Both the scientific literature and a plethora of self-reported data indicate that ketogenic diets can be powerful tools for decreasing total body mass and body fat while maintaining or even increasing lean body mass. The best ultra-endurance runners can operate very efficiently in ketosis. However, for athletes in high-intensity sports or performing repeated explosive movements, being in a state of ketosis may not be conducive to maximizing performance.
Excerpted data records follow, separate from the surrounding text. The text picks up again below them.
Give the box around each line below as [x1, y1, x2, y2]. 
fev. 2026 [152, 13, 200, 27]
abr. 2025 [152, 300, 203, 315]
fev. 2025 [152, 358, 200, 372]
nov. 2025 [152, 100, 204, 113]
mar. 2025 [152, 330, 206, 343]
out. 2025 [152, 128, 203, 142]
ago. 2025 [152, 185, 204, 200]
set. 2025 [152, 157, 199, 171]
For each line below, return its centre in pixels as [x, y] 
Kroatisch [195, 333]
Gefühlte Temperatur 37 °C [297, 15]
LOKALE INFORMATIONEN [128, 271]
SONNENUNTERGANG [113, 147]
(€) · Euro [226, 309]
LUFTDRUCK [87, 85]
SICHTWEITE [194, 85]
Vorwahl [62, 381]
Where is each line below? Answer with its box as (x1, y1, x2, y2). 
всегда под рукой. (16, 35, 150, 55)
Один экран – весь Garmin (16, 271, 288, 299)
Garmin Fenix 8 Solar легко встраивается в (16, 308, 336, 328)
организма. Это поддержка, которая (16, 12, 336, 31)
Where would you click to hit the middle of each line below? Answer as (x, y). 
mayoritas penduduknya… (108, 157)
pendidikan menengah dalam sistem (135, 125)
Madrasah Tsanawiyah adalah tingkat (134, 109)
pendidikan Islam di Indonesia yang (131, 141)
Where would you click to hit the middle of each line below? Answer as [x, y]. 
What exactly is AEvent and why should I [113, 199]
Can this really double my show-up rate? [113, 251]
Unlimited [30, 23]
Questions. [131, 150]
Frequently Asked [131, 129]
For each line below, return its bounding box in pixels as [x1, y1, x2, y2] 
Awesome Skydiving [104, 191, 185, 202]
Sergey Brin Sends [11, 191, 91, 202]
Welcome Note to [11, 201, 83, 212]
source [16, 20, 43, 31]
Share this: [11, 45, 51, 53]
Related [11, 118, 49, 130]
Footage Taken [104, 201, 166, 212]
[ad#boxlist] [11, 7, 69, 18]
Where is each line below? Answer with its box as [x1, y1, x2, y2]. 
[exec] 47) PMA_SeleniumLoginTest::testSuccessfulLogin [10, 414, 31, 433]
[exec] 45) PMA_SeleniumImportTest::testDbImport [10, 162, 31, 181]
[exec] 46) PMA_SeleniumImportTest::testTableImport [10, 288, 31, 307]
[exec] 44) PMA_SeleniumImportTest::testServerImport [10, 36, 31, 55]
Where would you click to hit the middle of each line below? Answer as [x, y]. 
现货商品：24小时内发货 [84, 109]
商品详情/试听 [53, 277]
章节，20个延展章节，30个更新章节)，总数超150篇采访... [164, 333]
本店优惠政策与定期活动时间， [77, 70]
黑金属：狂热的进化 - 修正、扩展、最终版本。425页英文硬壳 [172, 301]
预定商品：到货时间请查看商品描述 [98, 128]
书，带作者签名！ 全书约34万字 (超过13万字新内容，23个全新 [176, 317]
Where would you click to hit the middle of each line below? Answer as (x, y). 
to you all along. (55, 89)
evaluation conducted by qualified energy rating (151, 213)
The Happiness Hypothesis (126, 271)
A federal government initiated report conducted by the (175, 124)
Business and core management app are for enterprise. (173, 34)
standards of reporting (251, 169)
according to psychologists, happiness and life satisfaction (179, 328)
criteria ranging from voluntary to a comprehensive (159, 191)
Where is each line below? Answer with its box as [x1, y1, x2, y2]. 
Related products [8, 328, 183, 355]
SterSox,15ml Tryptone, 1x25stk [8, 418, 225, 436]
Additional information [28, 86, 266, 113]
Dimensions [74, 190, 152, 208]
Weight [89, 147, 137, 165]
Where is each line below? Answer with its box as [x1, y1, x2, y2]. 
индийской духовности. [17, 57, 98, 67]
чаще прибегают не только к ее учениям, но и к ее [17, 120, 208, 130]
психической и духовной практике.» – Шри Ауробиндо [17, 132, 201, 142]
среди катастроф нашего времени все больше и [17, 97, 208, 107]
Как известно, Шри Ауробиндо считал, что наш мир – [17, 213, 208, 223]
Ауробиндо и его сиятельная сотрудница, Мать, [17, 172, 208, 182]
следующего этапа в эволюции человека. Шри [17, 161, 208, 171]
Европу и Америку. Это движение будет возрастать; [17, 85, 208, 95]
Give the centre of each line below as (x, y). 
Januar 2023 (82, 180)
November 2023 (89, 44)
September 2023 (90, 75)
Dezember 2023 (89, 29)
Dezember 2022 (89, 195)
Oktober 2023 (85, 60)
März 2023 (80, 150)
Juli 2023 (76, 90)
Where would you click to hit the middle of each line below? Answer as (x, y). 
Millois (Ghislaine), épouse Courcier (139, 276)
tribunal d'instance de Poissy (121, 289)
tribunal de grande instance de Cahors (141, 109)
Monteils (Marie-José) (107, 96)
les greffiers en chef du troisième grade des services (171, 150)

An optimal nutrition plan for these athletes might be one where the body is kept in ketosis except for windows of time around competitions. Oscillating between ketogenic and non-ketogenic states is difficult on the body. Firstly, more work is needed to determine how best to re-introduce carbohydrates, possibly for durations of <1 week, in order to avoid the water weight gain response. Secondly, while it only takes a single meal to bounce out of ketosis, reaching a ketogenic state takes several days. Supplement scientists are conducting very preliminary studies on consuming exogenous ketone body supplements to help flip the body’s switch back to ketosis in a matter of hours, or possibly even provide a mid-competition energy boost. One of the major challenges in creating a ketone body supplement is that the active form, a ketone ester (not a ketone salt), is unstable and breaks down quickly. If a manufacturer is able to solve the stability problem, they’re left with a palatability problem: esters often have offensive smell and taste. Once an effective and tolerable ketone ester hits the market (and a few are on their way), it will be exciting to see how athletes—keto and non-keto alike— experiment with them in their training and everyday nutrition.